A bunch of kids took tests to succeed in life. These tests were lost and now the parents of those kids are very angry because, as their progeny might say, "a risible misprision" has occurred.

As the City Room has it:

Some 60 tests for the city's Gifted and Talented programs, taken by pre-kindergartners and kindergartners at Public School 9 on the Upper West Side, went missing, angering parents who are concerned that they will not get the scores in time to visit the programs for which their children qualify.

Angry parents have issued bromides excoriating the malfeasance of the Department of Education. They are, correctly, upset for if their children are doomed to remain amongst the hoi polloi of the Upper West Side, they'll no doubt begin a knotty and untoward path from P.S. 9 straight to Hunter or even perhaps CUNY. The horror! The horror!

One parent, Joseph Clancy, bitched, "Our kids are four years old, and one thing we know is that our kids, who lose things all the time, did not lose these results." Hmm, such observational wit.
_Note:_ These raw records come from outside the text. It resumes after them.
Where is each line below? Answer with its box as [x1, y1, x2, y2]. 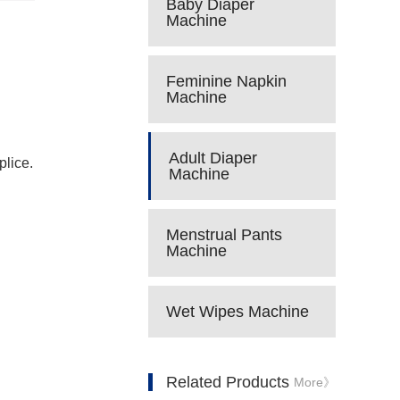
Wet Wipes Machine [166, 303, 309, 321]
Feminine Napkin [166, 72, 287, 90]
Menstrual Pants [166, 226, 282, 244]
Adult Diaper [169, 149, 257, 167]
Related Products [166, 373, 289, 391]
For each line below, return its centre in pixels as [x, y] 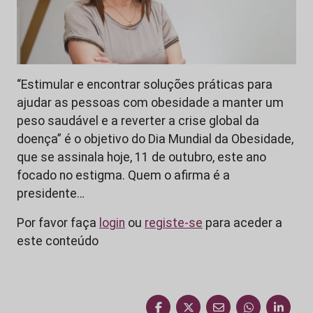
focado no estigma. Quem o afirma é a [123, 176]
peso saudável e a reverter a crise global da [138, 121]
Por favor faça [58, 223]
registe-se [174, 223]
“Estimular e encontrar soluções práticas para [145, 85]
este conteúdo [58, 241]
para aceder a [242, 223]
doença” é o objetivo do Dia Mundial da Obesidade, [155, 139]
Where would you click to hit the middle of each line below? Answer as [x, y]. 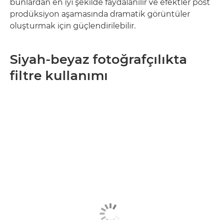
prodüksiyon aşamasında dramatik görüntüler [100, 14]
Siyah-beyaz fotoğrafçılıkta [98, 59]
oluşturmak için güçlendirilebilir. [73, 26]
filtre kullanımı [59, 75]
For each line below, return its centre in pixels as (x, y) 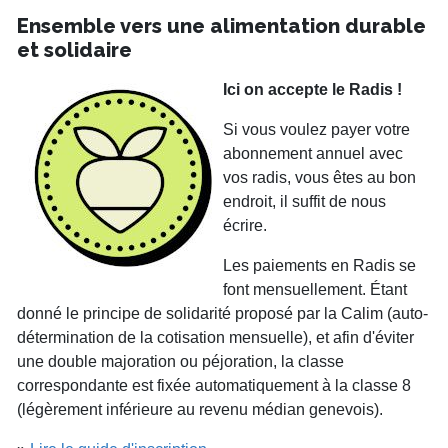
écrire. (245, 226)
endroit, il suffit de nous (304, 202)
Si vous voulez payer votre (316, 130)
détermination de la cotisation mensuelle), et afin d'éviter (215, 338)
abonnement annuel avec (313, 154)
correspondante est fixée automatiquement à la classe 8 (214, 386)
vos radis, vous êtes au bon (319, 178)
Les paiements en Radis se (319, 266)
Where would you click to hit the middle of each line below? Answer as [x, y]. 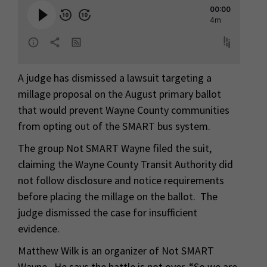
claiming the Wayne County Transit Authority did [125, 164]
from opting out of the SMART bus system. [117, 126]
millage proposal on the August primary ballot [119, 94]
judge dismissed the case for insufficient [108, 212]
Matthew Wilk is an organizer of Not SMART [116, 250]
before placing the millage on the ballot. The [118, 196]
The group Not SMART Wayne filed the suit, [115, 148]
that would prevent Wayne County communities [124, 110]
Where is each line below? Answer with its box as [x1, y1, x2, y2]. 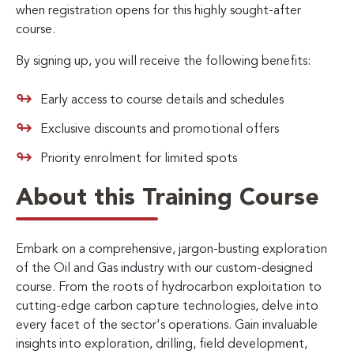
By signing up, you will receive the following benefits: [16, 55, 311, 68]
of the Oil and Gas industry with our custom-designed [16, 262, 313, 275]
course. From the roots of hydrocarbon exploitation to [16, 281, 322, 294]
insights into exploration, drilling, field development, [16, 337, 307, 351]
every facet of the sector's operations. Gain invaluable [16, 318, 318, 332]
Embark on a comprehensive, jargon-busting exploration [16, 243, 327, 256]
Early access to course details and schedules [40, 93, 284, 107]
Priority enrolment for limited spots [40, 152, 237, 165]
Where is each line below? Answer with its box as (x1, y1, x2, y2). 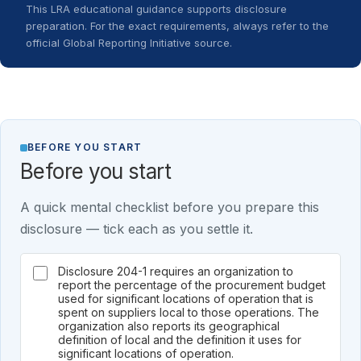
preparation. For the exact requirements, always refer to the (26, 19, 329, 32)
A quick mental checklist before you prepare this (20, 199, 319, 215)
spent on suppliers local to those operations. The (58, 305, 319, 319)
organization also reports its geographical (58, 319, 280, 333)
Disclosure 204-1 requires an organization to (58, 264, 293, 278)
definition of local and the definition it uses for (58, 333, 301, 346)
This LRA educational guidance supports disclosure (26, 2, 287, 15)
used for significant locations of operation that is (58, 292, 313, 305)
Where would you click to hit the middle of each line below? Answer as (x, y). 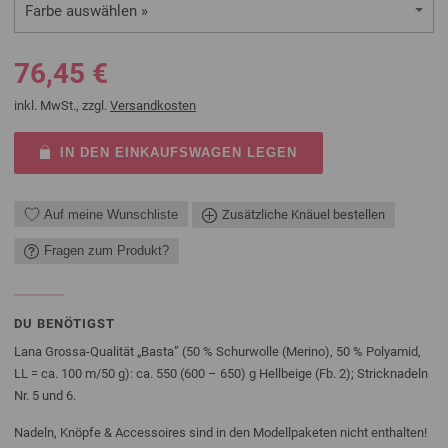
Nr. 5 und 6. (45, 395)
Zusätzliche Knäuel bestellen (303, 214)
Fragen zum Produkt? (106, 250)
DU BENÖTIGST (64, 323)
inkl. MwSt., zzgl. (62, 105)
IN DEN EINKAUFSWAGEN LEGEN (178, 152)
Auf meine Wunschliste (111, 214)
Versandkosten (153, 105)
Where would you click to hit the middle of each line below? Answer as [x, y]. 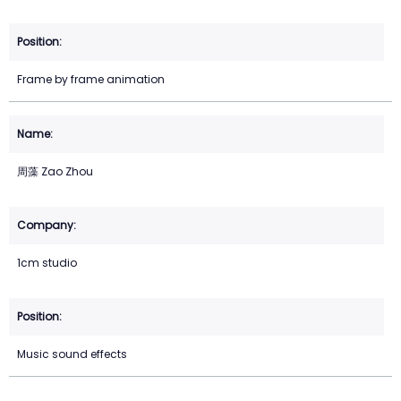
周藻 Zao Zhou [55, 172]
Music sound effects [72, 354]
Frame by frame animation [91, 80]
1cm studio [47, 263]
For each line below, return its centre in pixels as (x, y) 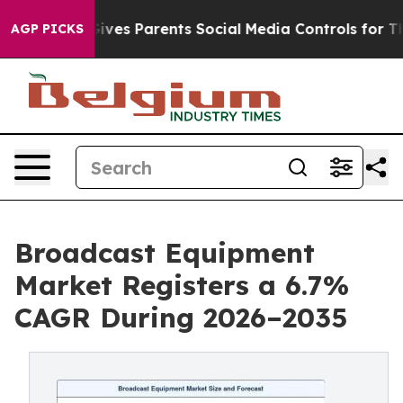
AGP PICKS (47, 29)
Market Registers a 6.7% (182, 285)
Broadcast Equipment (165, 253)
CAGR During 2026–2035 (181, 318)
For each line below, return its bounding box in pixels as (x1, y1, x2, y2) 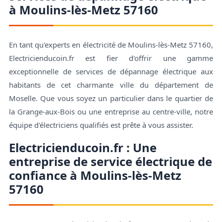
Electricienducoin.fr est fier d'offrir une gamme (8, 53, 214, 63)
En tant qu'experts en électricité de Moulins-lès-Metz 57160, (8, 39, 214, 50)
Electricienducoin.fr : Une (8, 139, 157, 156)
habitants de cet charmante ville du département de (8, 79, 214, 90)
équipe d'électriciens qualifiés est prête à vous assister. (8, 119, 193, 130)
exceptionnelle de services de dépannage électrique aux (8, 66, 214, 76)
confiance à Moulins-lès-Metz (8, 166, 181, 183)
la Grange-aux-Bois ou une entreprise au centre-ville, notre (8, 106, 214, 116)
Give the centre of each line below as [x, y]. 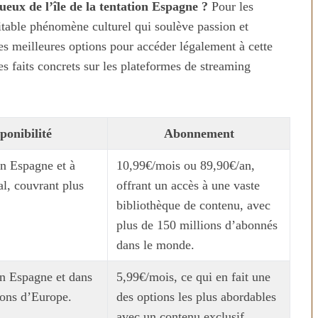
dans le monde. [155, 245]
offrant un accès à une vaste [188, 185]
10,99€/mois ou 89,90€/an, [186, 165]
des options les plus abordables [196, 297]
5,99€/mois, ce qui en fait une [193, 277]
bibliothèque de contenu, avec [193, 205]
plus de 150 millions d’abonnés [197, 225]
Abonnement [199, 133]
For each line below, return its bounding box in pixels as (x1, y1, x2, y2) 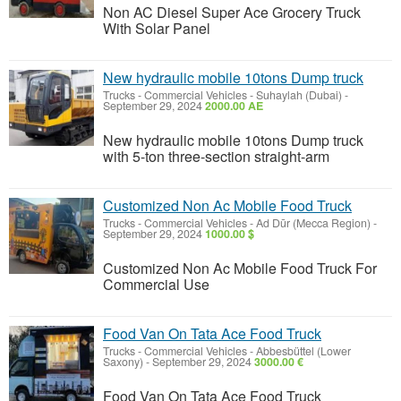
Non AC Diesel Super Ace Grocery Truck (103, 2, 361, 22)
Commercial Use (103, 274, 209, 294)
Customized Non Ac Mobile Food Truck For (103, 258, 377, 278)
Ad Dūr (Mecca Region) (256, 215, 371, 231)
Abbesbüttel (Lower (256, 343, 351, 359)
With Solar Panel (103, 18, 210, 38)
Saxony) (103, 354, 143, 370)
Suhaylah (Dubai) (256, 87, 342, 103)
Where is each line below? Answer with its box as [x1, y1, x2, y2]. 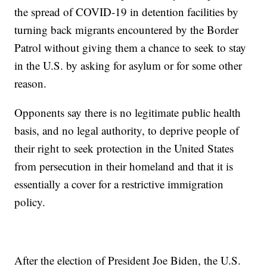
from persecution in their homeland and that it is [14, 158, 234, 173]
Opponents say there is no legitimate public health [14, 104, 241, 120]
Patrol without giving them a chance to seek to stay [14, 39, 247, 55]
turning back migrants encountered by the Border [14, 21, 239, 37]
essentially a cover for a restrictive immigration [14, 176, 224, 191]
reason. [14, 75, 47, 91]
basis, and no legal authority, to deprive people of [14, 122, 240, 138]
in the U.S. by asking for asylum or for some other [14, 57, 243, 73]
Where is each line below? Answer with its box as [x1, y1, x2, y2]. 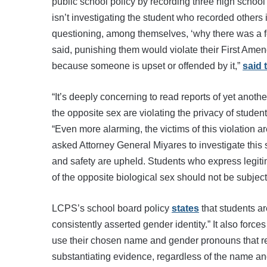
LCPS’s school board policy [52, 203, 172, 213]
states [172, 203, 199, 213]
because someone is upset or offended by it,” [52, 60, 243, 71]
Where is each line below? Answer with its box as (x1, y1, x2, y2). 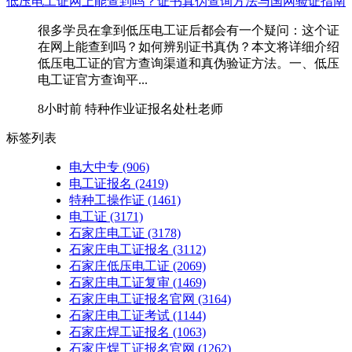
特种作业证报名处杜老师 (82, 101, 223, 115)
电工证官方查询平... (38, 72, 148, 86)
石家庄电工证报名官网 (69, 291, 195, 306)
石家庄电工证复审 (69, 275, 170, 289)
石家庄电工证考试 (69, 308, 170, 322)
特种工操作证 (69, 192, 145, 207)
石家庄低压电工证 (69, 258, 170, 273)
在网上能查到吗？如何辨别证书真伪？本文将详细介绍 (38, 39, 339, 53)
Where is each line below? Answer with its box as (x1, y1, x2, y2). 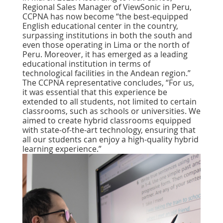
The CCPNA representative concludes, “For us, (22, 77, 194, 89)
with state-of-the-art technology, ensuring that (22, 124, 196, 136)
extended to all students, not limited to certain (22, 96, 197, 108)
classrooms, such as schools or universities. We (22, 106, 201, 117)
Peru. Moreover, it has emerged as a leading (22, 49, 188, 60)
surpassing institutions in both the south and (22, 30, 192, 41)
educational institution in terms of (22, 58, 150, 70)
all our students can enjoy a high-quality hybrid (22, 134, 199, 145)
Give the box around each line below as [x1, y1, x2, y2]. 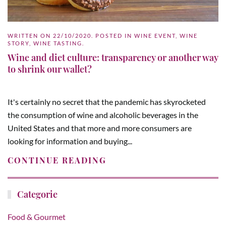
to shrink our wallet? [8, 63, 92, 75]
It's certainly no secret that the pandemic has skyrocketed [8, 96, 206, 106]
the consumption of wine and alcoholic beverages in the [8, 109, 198, 120]
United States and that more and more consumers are [8, 123, 192, 133]
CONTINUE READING [8, 154, 106, 165]
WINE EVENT [134, 32, 176, 39]
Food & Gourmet [8, 212, 66, 221]
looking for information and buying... [8, 136, 132, 146]
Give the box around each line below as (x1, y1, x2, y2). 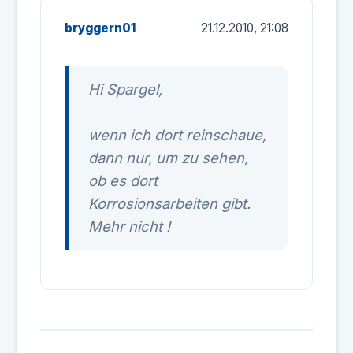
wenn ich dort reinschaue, (88, 126, 266, 143)
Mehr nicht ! (88, 217, 170, 235)
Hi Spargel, (88, 80, 162, 98)
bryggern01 (65, 20, 136, 35)
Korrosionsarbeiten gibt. (88, 195, 251, 212)
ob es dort (88, 172, 158, 189)
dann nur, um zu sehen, (88, 149, 248, 166)

It must be genetic. And this brings us to our final point. Not quoted, but certainly existent: Parents who know their kids aren't that talented or that gifted. Right now, they're breathing a huge sigh of relief that the proof of their child's meanness will remain, hopefully, forever lost. Thus allowing them to operate with plausible deniability that their babies are geniuses for the rest of their lives. Because, really, that's what child-rearing is all about anyway.